Beaucoup de thèmes WordPress déclarent des données structurées, parfois bien, parfois n'importe comment. L'audit passe tes gabarits dans le test de résultats enrichis de Google et vérifie qu'un article déclare bien un type Article avec auteur et dates cohérentes, que les fils d'Ariane sont balisés, et surtout qu'il n'y a pas de schémas en double (le thème ET l'extension SEO qui déclarent chacun leur version de la même entité).

En cas de doublon, désactive la sortie du thème et garde celle de l'extension SEO, qui est généralement plus complète et plus maintenue.

Point 7 : le crawl de l'extérieur, le seul juge

Tout ce qui précède se vérifie point par point, mais la vue d'ensemble ne s'obtient qu'en crawlant le site de l'extérieur, comme Google le fait. L'admin WordPress ne te montrera jamais les pages orphelines, les chaînes de redirections héritées de trois refontes, ou les 47 pages de tags indexées dont personne ne connaissait l'existence.

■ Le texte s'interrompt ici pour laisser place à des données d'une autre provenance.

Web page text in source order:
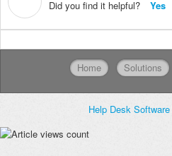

C'est exactement ce que fait l'audit Bloomwise : il crawle ton WordPress comme Googlebot, croise avec tes données réelles d'indexation, et ressort la liste des problèmes priorisée par impact, pages fantômes et signaux contradictoires inclus. Et comme Bloomwise se connecte à WordPress, la boucle se referme : tu peux générer et publier les contenus directement depuis la plateforme, avec balises et maillage interne déjà optimisés, sans copier-coller.

Ce qu'une extension SEO audite, et ce qu'elle ne verra jamais

Une extension SEO configure ton site. Elle ne l'audite pas, et la nuance compte davantage que ce que laisse entendre le marketing.

Une extension vit à l'intérieur de WordPress et voit ce que WordPress sait : tes titles, tes meta descriptions, tes réglages de canonical, si un article a un mot-clé cible. C'est réellement utile, et les petites checklists par article installent de bonnes habitudes. Mais une extension ne voit rien de ce qui se passe hors de l'administration. Elle ignore que trois refontes t'ont laissé des chaînes de redirections, que 47 pages de tags dorment dans l'index, que ton LCP mobile est à quatre secondes sur un vrai téléphone, ou qu'une page ne reçoit aucun lien interne. Ces problèmes n'apparaissent qu'avec un crawl qui part de ta page d'accueil et suit les liens comme le ferait un moteur.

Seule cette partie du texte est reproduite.